◆ Task item: Below are records; extract exactly the lines from the one containing "table和table2，因为两个数据表结构不同，所以合并选项选择 [149, 399]" through the last, both included, and keep the pictures out.
Record set START
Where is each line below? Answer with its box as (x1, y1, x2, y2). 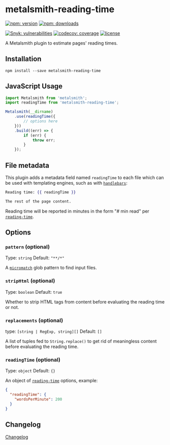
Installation (5, 55, 42, 63)
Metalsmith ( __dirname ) (5, 109, 53, 115)
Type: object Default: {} (5, 368, 56, 374)
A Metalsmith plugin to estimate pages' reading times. (5, 40, 118, 46)
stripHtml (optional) (5, 278, 55, 285)
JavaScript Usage (5, 82, 63, 91)
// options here (23, 119, 58, 124)
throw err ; (32, 138, 56, 143)
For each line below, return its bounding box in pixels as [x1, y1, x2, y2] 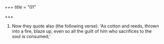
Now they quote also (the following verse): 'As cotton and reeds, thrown [11, 23, 160, 29]
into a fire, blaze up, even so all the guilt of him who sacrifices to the [11, 28, 152, 34]
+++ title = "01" [4, 4, 36, 10]
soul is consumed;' [11, 34, 51, 39]
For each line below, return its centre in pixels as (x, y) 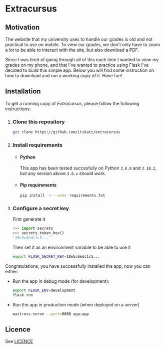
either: (12, 271)
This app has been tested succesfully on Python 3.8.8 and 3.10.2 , (88, 168)
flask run (23, 295)
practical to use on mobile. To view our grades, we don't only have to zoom (82, 45)
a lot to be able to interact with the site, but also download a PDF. (72, 50)
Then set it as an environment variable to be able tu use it (71, 247)
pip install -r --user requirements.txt (62, 196)
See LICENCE (19, 341)
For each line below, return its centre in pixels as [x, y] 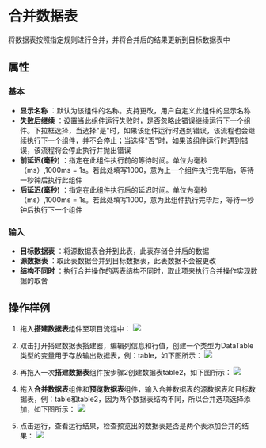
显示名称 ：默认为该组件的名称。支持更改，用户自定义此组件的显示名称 [135, 110]
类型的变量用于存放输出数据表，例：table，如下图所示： [111, 355]
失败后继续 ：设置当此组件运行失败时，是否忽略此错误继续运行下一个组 [135, 121]
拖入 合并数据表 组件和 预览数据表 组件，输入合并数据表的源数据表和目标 [134, 389]
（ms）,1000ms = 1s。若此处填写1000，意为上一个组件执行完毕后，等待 [137, 170]
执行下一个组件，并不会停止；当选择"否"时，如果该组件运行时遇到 [134, 140]
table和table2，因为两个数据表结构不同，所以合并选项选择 [149, 399]
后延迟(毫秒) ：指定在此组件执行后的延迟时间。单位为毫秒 [114, 190]
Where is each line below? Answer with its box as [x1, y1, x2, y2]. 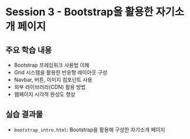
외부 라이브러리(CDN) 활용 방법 [13, 84, 86, 91]
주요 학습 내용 [5, 45, 52, 55]
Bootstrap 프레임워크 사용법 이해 [13, 62, 90, 68]
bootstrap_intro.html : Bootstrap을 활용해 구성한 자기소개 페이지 [13, 126, 165, 133]
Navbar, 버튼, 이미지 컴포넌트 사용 [13, 77, 93, 83]
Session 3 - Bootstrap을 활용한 [5, 5, 154, 19]
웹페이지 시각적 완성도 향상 [13, 91, 76, 98]
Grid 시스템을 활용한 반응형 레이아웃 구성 [13, 69, 108, 76]
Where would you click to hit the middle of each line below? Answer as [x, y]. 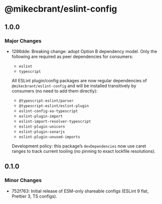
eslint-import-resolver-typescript [55, 121]
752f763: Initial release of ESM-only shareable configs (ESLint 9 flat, [80, 191]
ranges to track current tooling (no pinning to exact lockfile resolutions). [84, 151]
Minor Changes [23, 180]
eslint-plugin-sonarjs [42, 132]
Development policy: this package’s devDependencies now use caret [79, 146]
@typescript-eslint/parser [46, 101]
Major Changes [23, 41]
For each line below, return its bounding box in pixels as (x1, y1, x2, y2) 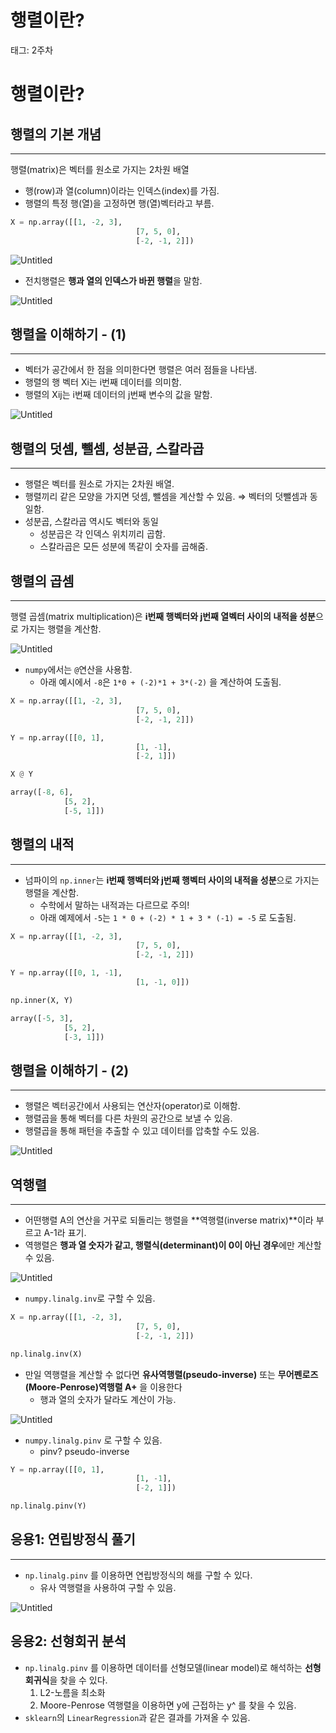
Record set END
◆ Exercise solution:
table和table2，因为两个数据表结构不同，所以合并选项选择 [149, 399]
后延迟(毫秒) ：指定在此组件执行后的延迟时间。单位为毫秒 [114, 190]
Where is each line below? Answer with its box as [x1, y1, x2, y2]. 
외부 라이브러리(CDN) 활용 방법 [13, 84, 86, 91]
주요 학습 내용 [5, 45, 52, 55]
Bootstrap 프레임워크 사용법 이해 [13, 62, 90, 68]
bootstrap_intro.html : Bootstrap을 활용해 구성한 자기소개 페이지 [13, 126, 165, 133]
Navbar, 버튼, 이미지 컴포넌트 사용 [13, 77, 93, 83]
Session 3 - Bootstrap을 활용한 [5, 5, 154, 19]
웹페이지 시각적 완성도 향상 [13, 91, 76, 98]
Grid 시스템을 활용한 반응형 레이아웃 구성 [13, 69, 108, 76]
Where would you click to hit the middle of each line below? Answer as [x, y]. 
eslint-import-resolver-typescript [55, 121]
752f763: Initial release of ESM-only shareable configs (ESLint 9 flat, [80, 191]
ranges to track current tooling (no pinning to exact lockfile resolutions). [84, 151]
Minor Changes [23, 180]
eslint-plugin-sonarjs [42, 132]
Development policy: this package’s devDependencies now use caret [79, 146]
@typescript-eslint/parser [46, 101]
Major Changes [23, 41]
For each line below, return its bounding box in pixels as (x1, y1, x2, y2) 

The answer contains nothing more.